White House press secretary Sean
Spicer didn't respond to a Tuesday inquiry about Trump's union outreach or his
views on labor laws.
Part of the challenge for unions is
division among their own members, 37 percent of whom voted for Donald Trump in
exit polling released by the AFL-CIO, the nation's main federation of unions.
In December, after United
Steelworkers local president Chuck Jones disputed Trump's claims
about how many jobs he'd saved at an Indiana Carrier Corp. plant, Trump
personally attacked him on Twitter. Jones later heard from some members worried
he was alienating Trump.
"They are very vocal that they
want us to keep working with him in any way we possibly can for the betterment
of people's jobs," said Jones.
Building-trades union leaders, whom
Trump hosted in the Oval Office on Jan. 23, said they asked him to oppose
fellow Republicans' efforts to revoke "prevailing wage" rules, which
require contractors on government projects not to undercut pay and benefit
standards.
Sean McGarvey, president of North
America's Building Trades Unions, said that Trump had listened to his concerns,
and that it was "by far the best meeting I ever participated in" over
17 years in Washington.
"With all due respect, I
represent construction workers," McGarvey told reporters when asked about
Trump's Twitter attack on Jones and his nomination of Puzder. "They're the
ones that pay me.
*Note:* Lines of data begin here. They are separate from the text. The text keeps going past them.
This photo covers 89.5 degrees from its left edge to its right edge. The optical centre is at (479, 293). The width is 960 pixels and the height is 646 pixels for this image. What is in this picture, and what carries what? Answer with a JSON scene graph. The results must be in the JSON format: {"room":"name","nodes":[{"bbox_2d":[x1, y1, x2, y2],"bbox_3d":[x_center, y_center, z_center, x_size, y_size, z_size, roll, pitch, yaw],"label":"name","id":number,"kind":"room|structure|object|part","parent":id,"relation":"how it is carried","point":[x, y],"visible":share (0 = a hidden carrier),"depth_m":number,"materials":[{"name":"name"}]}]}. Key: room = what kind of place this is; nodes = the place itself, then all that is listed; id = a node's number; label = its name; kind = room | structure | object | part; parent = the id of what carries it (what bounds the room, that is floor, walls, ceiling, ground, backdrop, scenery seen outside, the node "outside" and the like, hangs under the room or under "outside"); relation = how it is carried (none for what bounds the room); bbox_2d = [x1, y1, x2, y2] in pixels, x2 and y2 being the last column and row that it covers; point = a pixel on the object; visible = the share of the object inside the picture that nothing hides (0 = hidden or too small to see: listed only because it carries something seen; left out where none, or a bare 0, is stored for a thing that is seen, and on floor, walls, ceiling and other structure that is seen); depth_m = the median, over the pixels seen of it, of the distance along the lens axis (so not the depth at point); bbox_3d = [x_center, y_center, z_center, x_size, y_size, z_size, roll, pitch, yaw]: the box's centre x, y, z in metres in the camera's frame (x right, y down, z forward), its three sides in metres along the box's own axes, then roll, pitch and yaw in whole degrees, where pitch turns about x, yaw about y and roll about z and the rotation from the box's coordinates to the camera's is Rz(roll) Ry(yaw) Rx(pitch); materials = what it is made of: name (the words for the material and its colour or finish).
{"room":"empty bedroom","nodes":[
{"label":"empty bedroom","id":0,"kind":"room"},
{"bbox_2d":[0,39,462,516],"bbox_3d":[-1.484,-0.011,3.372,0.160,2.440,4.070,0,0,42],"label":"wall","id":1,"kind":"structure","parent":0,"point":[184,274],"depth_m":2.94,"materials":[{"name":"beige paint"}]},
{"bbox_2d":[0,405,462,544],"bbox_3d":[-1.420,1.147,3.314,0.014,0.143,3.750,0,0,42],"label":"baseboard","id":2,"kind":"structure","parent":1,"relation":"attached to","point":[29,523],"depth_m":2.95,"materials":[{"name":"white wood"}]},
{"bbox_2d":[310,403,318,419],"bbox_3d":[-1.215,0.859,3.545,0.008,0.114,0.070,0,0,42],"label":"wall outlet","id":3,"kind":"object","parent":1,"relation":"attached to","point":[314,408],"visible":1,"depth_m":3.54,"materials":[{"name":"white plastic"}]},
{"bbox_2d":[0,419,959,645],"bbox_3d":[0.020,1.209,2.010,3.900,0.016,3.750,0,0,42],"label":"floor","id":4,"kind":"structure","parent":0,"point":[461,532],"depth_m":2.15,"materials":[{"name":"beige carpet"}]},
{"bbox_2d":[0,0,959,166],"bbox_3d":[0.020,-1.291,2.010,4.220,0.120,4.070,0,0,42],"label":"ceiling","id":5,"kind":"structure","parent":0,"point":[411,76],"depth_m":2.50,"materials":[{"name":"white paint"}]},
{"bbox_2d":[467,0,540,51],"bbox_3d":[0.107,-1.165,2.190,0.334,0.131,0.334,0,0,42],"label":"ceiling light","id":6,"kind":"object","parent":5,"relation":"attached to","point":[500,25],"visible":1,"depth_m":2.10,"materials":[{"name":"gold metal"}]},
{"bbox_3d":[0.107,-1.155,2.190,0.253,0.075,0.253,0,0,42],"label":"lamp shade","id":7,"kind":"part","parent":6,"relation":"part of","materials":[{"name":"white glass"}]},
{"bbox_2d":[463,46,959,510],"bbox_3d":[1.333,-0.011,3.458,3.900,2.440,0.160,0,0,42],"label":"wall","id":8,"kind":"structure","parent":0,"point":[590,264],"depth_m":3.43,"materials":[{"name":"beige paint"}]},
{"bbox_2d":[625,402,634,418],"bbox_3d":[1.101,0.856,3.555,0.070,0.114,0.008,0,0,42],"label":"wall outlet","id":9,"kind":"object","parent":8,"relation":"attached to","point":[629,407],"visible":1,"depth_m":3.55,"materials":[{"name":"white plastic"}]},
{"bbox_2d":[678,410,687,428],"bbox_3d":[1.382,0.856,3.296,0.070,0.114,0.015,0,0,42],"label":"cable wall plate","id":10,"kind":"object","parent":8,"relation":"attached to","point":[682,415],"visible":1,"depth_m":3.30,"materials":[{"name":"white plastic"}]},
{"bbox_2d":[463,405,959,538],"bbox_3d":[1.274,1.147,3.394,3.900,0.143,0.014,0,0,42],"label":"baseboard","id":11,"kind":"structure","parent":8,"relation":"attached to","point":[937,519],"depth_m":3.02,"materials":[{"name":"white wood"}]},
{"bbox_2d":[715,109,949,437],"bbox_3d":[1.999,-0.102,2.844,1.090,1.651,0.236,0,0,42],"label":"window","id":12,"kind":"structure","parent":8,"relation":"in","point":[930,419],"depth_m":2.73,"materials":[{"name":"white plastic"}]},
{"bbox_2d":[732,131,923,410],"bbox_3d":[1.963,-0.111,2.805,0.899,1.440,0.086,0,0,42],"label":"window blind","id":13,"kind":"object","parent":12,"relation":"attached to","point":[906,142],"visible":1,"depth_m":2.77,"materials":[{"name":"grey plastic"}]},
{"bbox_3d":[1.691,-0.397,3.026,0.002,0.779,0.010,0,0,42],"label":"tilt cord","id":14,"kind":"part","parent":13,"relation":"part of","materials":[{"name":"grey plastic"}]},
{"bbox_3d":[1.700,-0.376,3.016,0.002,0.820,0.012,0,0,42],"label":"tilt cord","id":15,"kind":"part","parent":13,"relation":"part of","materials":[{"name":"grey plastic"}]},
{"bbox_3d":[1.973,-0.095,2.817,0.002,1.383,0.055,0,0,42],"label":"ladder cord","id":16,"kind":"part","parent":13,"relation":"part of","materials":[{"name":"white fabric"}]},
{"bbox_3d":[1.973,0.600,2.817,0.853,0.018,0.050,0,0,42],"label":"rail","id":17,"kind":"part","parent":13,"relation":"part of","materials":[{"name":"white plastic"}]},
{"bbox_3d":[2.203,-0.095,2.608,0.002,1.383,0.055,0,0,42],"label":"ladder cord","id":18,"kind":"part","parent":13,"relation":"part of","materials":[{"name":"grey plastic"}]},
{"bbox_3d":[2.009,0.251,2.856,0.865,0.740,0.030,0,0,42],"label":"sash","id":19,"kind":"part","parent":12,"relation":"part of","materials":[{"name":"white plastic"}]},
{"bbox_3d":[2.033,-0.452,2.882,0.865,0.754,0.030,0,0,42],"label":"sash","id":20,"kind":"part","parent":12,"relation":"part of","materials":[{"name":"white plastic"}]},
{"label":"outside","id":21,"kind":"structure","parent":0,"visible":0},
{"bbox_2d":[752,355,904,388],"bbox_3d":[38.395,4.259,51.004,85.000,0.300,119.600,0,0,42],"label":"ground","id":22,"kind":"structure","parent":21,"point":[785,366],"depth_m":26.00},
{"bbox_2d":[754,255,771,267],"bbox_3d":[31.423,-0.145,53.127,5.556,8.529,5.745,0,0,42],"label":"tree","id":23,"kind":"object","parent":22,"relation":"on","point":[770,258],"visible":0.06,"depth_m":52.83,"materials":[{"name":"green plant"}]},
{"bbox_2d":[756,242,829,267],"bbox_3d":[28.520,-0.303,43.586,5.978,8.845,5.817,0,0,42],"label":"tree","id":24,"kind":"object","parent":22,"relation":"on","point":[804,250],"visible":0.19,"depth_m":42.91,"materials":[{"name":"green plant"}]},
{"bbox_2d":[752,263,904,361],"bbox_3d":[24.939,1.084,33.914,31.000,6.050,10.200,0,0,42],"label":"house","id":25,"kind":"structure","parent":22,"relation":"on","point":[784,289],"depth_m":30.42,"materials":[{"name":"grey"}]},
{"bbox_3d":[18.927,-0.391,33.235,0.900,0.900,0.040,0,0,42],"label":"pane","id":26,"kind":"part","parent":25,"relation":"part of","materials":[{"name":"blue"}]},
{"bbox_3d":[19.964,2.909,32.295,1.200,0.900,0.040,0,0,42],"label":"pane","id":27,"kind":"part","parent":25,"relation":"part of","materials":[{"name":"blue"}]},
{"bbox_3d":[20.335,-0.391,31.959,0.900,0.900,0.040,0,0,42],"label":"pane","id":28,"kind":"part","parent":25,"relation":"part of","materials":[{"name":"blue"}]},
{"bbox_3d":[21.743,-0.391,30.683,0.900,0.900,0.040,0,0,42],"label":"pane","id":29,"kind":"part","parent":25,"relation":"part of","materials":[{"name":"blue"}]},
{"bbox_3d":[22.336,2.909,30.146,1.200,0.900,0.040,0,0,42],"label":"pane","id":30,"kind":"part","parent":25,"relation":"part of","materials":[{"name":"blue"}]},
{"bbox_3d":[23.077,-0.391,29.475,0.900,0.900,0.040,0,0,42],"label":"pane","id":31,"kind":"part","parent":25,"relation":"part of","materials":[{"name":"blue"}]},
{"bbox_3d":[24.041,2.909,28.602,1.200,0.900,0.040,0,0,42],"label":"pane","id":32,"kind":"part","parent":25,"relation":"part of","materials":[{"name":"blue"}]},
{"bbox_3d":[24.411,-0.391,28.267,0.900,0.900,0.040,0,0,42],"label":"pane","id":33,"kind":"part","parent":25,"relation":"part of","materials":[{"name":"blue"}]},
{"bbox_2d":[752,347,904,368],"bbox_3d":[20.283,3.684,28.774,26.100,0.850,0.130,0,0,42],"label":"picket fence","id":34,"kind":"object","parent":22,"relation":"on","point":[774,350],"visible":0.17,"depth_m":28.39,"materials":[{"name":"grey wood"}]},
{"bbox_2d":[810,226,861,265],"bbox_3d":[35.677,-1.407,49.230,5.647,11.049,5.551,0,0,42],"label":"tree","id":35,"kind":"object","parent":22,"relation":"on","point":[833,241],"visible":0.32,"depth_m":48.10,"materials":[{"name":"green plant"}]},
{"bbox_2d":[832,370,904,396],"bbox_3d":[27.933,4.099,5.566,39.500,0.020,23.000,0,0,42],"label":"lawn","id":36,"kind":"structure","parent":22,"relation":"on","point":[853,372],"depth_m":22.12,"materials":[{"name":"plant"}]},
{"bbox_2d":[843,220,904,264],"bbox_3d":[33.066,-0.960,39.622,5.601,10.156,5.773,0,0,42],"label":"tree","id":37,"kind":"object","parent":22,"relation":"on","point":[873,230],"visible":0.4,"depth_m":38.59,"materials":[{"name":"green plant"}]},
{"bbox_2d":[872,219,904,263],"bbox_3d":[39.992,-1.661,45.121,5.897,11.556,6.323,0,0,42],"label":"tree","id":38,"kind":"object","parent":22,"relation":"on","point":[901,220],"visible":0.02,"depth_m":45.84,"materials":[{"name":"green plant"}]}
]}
They're the ones that I worry about."
Some union leaders suspect Trump is
pursuing a "divide and conquer" strategy, courting unions like the
building trades and the National Border Patrol Council even as he moves to harm
the broader movement.
"They have a narrow view of
who constitutes the working class," said Hector Figueroa, president of the
Service Employees International Union's East Coast property services affiliate.
The White House, he said, is "hoping that unions are going to just be
quiet, seeking to have some avenue to pursue their interests."
For the AFL-CIO, that leaves a fine
line to walk if it wants to assert its relevance without alienating its
affiliates.
On Friday, the White House
announced that federation President Richard Trumka would participate in Trump's
new "Manufacturing Jobs Initiative." An hour later, activists rallied
in the federation's lobby against Trump's immigration agenda.
"We will resist and we will
fight for all working people," said Yves Gomes, a member of the United
Food & Commercial Workers International.